And the world of comics has responded eagerly to the call. Be careful, because the list of news is extensive and can attend to any taste, philia or phobia. Serve this list as a quick tour of the wide diversity of the offer that reaches bookstores these days.
For starters, nothing better than setting the bar high with a masterpiece: La pista Atlántica, by Miguel Calatayud (Desfiladero), which recovers the adventures of detective Gili Lacosta in a careful comprehensive edition. A recital with a clear line of rabid modernity that remains pure avant-garde forty years after its original publication. Black genre bathed in luminous Mediterraneanness, which already warned of the dangers of the use and abuse of nature while Calatayud dazzles in impossible and baroque compositions.
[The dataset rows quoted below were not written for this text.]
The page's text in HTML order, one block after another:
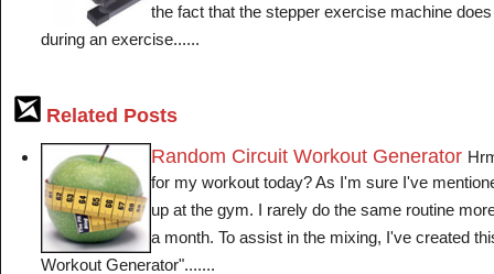
the fact that the stepper exercise machine
during an exercise......
Related Posts
Random Circuit Workout Generator
for my workout today? As I'm sure I've
up at the gym. I rarely do the same routine
a month. To assist in the mixing, I've created
Workout Generator".......
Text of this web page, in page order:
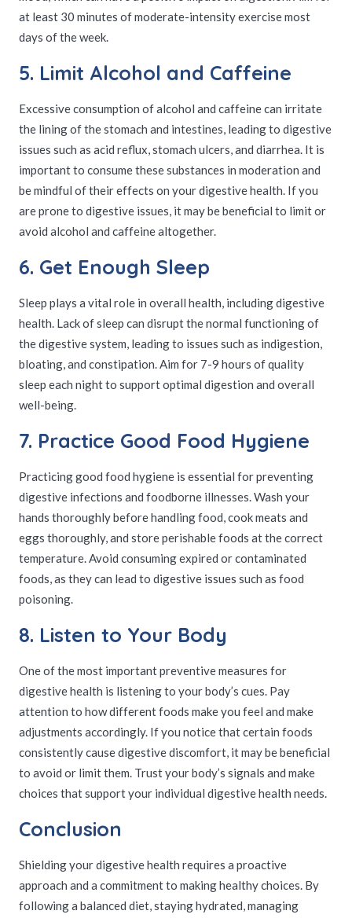
at least 30 minutes of moderate-intensity exercise most
days of the week.
5. Limit Alcohol and Caffeine
Excessive consumption of alcohol and caffeine can irritate
the lining of the stomach and intestines, leading to digestive
issues such as acid reflux, stomach ulcers, and diarrhea. It is
important to consume these substances in moderation and
be mindful of their effects on your digestive health. If you
are prone to digestive issues, it may be beneficial to limit or
avoid alcohol and caffeine altogether.
6. Get Enough Sleep
Sleep plays a vital role in overall health, including digestive
health. Lack of sleep can disrupt the normal functioning of
the digestive system, leading to issues such as indigestion,
bloating, and constipation. Aim for 7-9 hours of quality
sleep each night to support optimal digestion and overall
well-being.
7. Practice Good Food Hygiene
Practicing good food hygiene is essential for preventing
digestive infections and foodborne illnesses. Wash your
hands thoroughly before handling food, cook meats and
eggs thoroughly, and store perishable foods at the correct
temperature. Avoid consuming expired or contaminated
foods, as they can lead to digestive issues such as food
poisoning.
8. Listen to Your Body
One of the most important preventive measures for
digestive health is listening to your body’s cues. Pay
attention to how different foods make you feel and make
adjustments accordingly. If you notice that certain foods
consistently cause digestive discomfort, it may be beneficial
to avoid or limit them. Trust your body’s signals and make
choices that support your individual digestive health needs.
Conclusion
Shielding your digestive health requires a proactive
approach and a commitment to making healthy choices. By
following a balanced diet, staying hydrated, managing
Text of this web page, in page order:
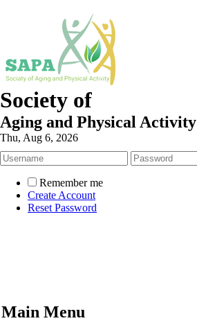
Society of
Aging and Physical Activity
Thu, Aug 6, 2026
Remember me
Create Account
Reset Password
Main Menu
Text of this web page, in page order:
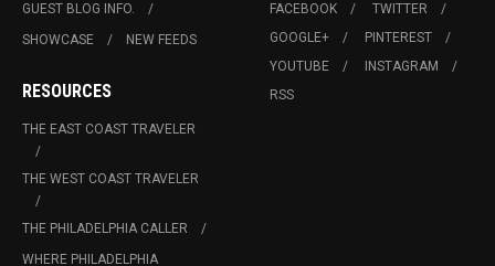
GUEST BLOG INFO.
SHOWCASE
NEW FEEDS
RESOURCES
THE EAST COAST TRAVELER
THE WEST COAST TRAVELER
THE PHILADELPHIA CALLER
WHERE PHILADELPHIA
FACEBOOK
TWITTER
GOOGLE+
PINTEREST
YOUTUBE
INSTAGRAM
RSS

A true jewel of the ninth art. And without leaving the black genre and the clear line, do not miss Atom Agency. The jewels of the Begum, by Yann and Schwartz (New Nine, translation by Lorenzo Díaz), a tribute paid to the great Yves Chaland that takes us to those adorable and naive stories from the 70s, heirs of Franquin and Tillieux in that visual dynamism so outrageous as elegant.
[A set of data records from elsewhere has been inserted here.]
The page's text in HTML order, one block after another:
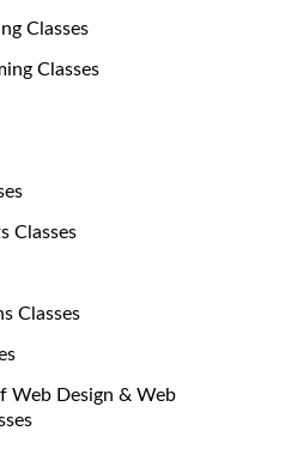
Classes
Classes
Classes
Classes
Web Design & Web
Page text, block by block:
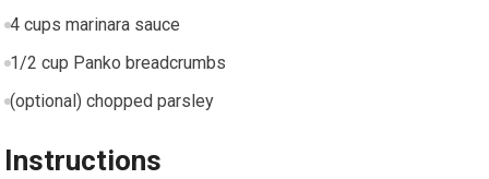
4 cups marinara sauce
1/2 cup Panko breadcrumbs
(optional) chopped parsley
Instructions
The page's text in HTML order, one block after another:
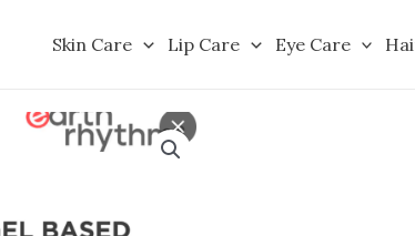
Skin Care Lip Care Eye Care
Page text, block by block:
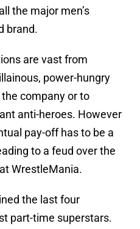
the major men’s
brand.
are vast from
power-hungry
company or to
anti-heroes. However
pay-off has to be a
to a feud over the
WrestleMania.
the last four
part-time superstars.

If what you are looking for is a more literary story, pay attention to the new edition of Tamara Drewe, by Posy Simmonds (Salamandra Graphic, translation by Regina López). A corrosive critique of modern society through a devastating critique of the most elite intelligentsia, unable to escape the torrents of low passions in the days of WhatsApp. Although if you want a more intimate story, perhaps your best option is Oleg, by Frederick Peeters (Astiberri, translation by Lucía Bermúdez), a natural continuation of that remembered Blue Pills with which we met this author. Reflection on the inspiration tinged again by the drama of the disease, but which Peeters knows how to lead perfectly on the path of his demystifying and suggestive gaze. A personal look that we also find in Temporada de peocotones, by Alba Flores and Ángel Abellán (Andana Editorial), brand new III València Prize for Graphic Novels that delves into the search for the little happiness of each day, hidden among the routines of a factory , between the daily routine of a conversation between friends.
Also very personal is the vision that María Herreros presents in Georgia O’Keeffe (Astiberri / Museo Thyssen Bornemisza), a journey through the biography of the famous artist that the Valencian cartoonist transforms into a brilliant and lively dialogue between two styles, which intersect and they feed each other, creating a discourse that exceeds the scope of personal semblance to become a reflection on artistic freedom from learning and admiration. An indispensable work. From the most intimate entrails also comes La Adoption, by Zidrou and Monin (Saludarte, translation by Olga Orozco), a story about overcoming prejudices, fears and differences that unleashes the adoption of little Qinaya, which necessarily forces the debate on the society we are building.
And don’t forget the little ones: La tribe Chatarra, by Fermín Solís (Beascoa) is a delicious rewriting of the superhero genre from the most overflowing and hooligan imagination. Impossible not to be swept up in this hilarious adventure!
Eddie is an Australian news reporter with over 9 years in the industry and has published on Forbes and tech crunch.